* * *

Скромное весеннее утро осветило похмельный город.

– Лёша, проснись! – Зая трясла неудобно спящего и еще нетрезвого мужа за плечо. – Объясни мне, что происходит!

– Ты? – не открывая глаз, разбуженный Лёшик отмахивался от жены, как от прыгнувшей на рассвете в кровать собаки. – Откуда ты?

– Я открыла дверь плоскогубцами, мне тоже нужен туалет! А еще мне звонят наши друзья и говорят, что у тебя рак мозга! И что мы собираем в фейкбуке деньги на лечение! Скажи мне, Алексей, почему я узнаю об этом последней?

Лёшик пытался сфокусировать залитые текилой глаза на взволнованной Зае, на квадратиках итальянской плитки. Он мотал головой, мычал что-то про деда Прокопа и про дефицит любви. С каждым стоном Зая убеждалась, что с мужниным мозгом и впрямь что-то не так.

– Просто тебя нет в фейкбуке, – наконец произнес он.

Зая действительно предпочитала НАсвязи.

Лёшик пришел в себя только к вечеру притихшей субботы.

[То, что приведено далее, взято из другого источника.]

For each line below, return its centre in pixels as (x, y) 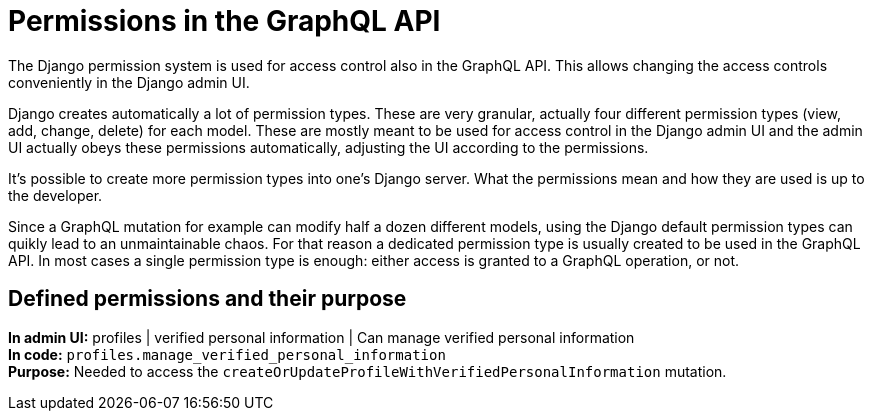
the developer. (55, 195)
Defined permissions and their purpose (207, 299)
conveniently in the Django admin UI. (129, 82)
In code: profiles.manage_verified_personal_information (227, 354)
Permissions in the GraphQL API (224, 21)
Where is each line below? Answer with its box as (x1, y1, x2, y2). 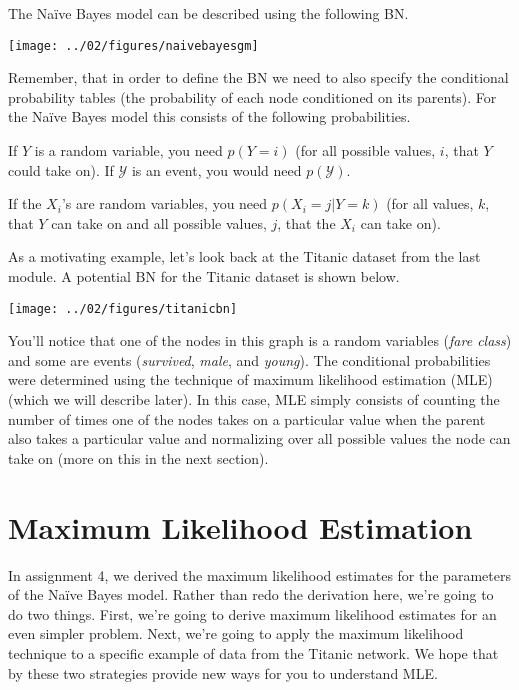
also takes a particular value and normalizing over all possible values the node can (8, 428, 511, 449)
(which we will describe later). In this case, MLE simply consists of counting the (8, 389, 500, 410)
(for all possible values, (295, 140, 436, 161)
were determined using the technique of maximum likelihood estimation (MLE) (8, 369, 493, 390)
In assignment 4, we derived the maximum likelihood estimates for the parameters (8, 564, 511, 585)
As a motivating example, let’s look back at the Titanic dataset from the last (8, 246, 481, 267)
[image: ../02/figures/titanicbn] (8, 301, 238, 316)
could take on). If (8, 159, 114, 180)
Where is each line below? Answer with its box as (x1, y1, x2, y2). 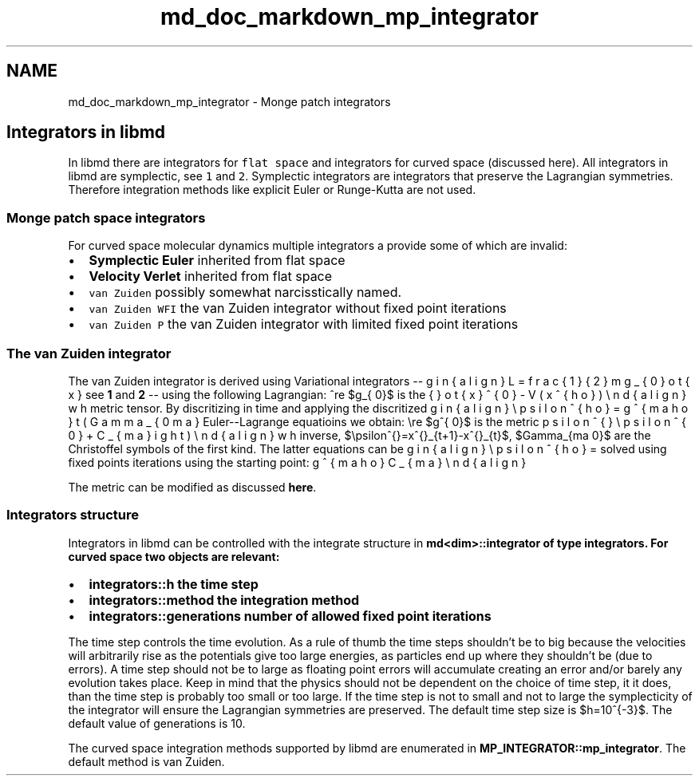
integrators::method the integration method (89, 591, 360, 608)
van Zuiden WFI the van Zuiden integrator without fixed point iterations (89, 300, 507, 317)
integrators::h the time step (89, 575, 259, 592)
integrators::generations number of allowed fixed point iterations (89, 607, 492, 624)
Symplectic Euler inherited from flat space (89, 252, 346, 269)
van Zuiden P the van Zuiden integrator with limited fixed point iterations (89, 316, 519, 333)
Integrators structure (6, 507, 139, 523)
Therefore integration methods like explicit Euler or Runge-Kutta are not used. (68, 183, 476, 197)

Супруга впервые не стала корить его за пьянство. Она смирно сидела на помятой Undredal в его несвежих ногах, сложив свои по-турецки. Опасливо посматривала на разрывающийся от звонков и сообщений телефон. В Заиных глазах застыл немой ужас.

За ночь на Лёшика подписались сотни людей – всем интересно следить за тем, как умирает живой человек. На карточке лежала сумма, в несколько раз превышающая его месячный заработок. Жена принесла куриный бульон с половинкой яйца и смотрела преданно и тревожно. Этакий олененок, которому дали полизать соли.

Неожиданно выяснилось страшное – у Лёшика есть друзья. Они даже готовы вывалиться из ноутбука прямо в квартиру. Дать денег, найти врачей, утешить Заю. От новых впечатлений голова шла кругом.

– Милая, у меня действительно опухоль в голове, – подтвердил Лёшик, принимая из холодных Заиных рук куриный бульон. – Не говорил тебе: боялся, что будешь ругаться.

– А как же наше ЭКО? – не унималась Зая.

– С ЭКО придется подождать, – едва скрывая ликование, серьезно произнес Алексей. – Не до ЭКО сейчас. Надо уничтожить эту тварь.

– Хорошо. – Кажется, жена впервые в жизни разжала челюсти на еще живой добыче. – Надо почитать про эту бластому в Интернете. Может быть, за нее дают инвалидность. А это, между прочим, пособие, бесплатный проезд… Из всего в жизни надо извлекать пользу.

Лёшик пил суп из икеевской кружки и царственно отвечал на комментарии. Он наслаждался сочувствием и сладостными трелями телефона – счет пух на глазах. Даже Зая смотрела на мужа с непривычным уважением. Он вдруг стал человеком с подписчиками и деньгами. Он стал человеком с Раком.

* * *

На пожертвованные сердобольным народом средства бросились гусарить. Первым делом купили Зае шубу. Она долго выбирала такую, в которой чувствовала бы себя статусно. Крутилась перед зеркалом, надувала губы, делала лицо, будто ее фотографируют. Лёшику меховое изделие не нравилось. В нем жена была похожа на мохнатую гусеницу, да и дорого как-то, но он промолчал – человеку со смертельным диагнозом пристало быть щедрым и великодушным.

Вышли на бульвар. Весна счастливо плакала длинными сосульками. Желтый снег превращался в нечто напоминающее подсохшие ломти черного хлеба. Меньше всего хотелось думать о смерти. Да и какая смерть, когда вокруг столько жизни, событий столько?! Шубу вот купили.

Лёшик подставил лицо солнцу, закрыл глаза и наблюдал, как мельтешат и расплываются на веках разноцветные пятна. Рассказал, что в детстве у него был калейдоскоп, но его украли в школе. Зая фотографировала трамваи. Обирала волоски с черного пальто. Шуба свернулась калачом в специальном шубном мешке. Лёшик мысленно гладил новенький ноутбук. Зая сетовала, что на улице уже тепло – не успеет пофорсить в норковой красавице.